*Prompt:*
Among the entries below, one line contains "Ursprungsprogramm und rechts" and another contains "auf, die simpel". Transcribe those two lines and every line between them, exactly.

___ Data supplied

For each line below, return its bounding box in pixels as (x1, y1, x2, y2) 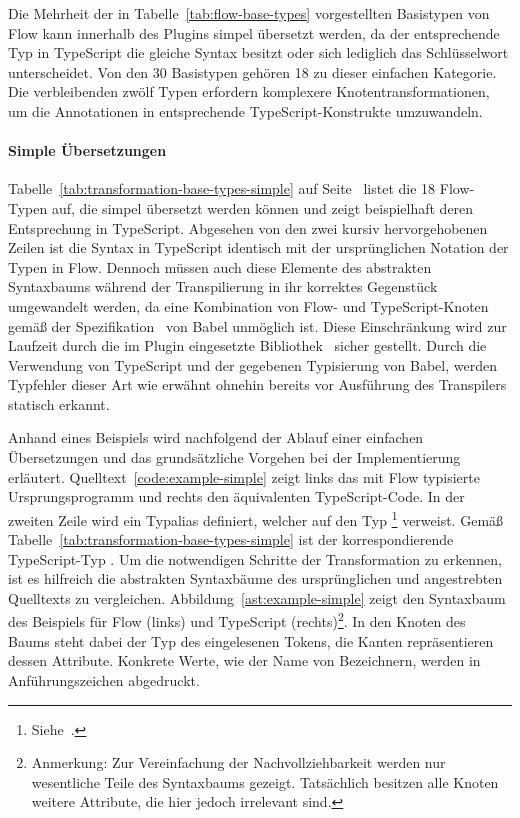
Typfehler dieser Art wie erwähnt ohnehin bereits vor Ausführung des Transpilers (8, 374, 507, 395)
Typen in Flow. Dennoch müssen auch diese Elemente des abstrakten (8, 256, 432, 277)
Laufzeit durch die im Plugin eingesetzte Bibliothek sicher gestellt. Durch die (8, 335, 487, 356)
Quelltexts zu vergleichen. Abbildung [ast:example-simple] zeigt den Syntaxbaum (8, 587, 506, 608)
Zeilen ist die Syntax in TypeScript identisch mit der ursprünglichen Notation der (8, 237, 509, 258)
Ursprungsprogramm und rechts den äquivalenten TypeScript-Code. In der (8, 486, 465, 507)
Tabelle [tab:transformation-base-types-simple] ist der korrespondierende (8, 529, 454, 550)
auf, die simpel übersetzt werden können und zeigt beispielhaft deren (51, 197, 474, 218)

______
___ Data supplied

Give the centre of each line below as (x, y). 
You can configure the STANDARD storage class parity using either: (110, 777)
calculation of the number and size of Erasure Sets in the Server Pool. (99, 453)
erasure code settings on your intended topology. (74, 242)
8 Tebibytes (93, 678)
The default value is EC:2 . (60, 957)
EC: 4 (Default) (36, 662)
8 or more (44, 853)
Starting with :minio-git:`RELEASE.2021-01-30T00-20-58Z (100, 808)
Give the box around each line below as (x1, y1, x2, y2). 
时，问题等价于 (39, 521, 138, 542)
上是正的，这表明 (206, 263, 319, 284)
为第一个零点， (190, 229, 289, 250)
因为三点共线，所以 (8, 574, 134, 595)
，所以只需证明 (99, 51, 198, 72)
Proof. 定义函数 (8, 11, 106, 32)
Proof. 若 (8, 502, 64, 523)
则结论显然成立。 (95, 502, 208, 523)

______

*Answer to this problem:*
Ursprungsprogramm und rechts den äquivalenten TypeScript-Code. In der (8, 486, 465, 507)
Tabelle [tab:transformation-base-types-simple] ist der korrespondierende (8, 529, 454, 550)
auf, die simpel übersetzt werden können und zeigt beispielhaft deren (51, 197, 474, 218)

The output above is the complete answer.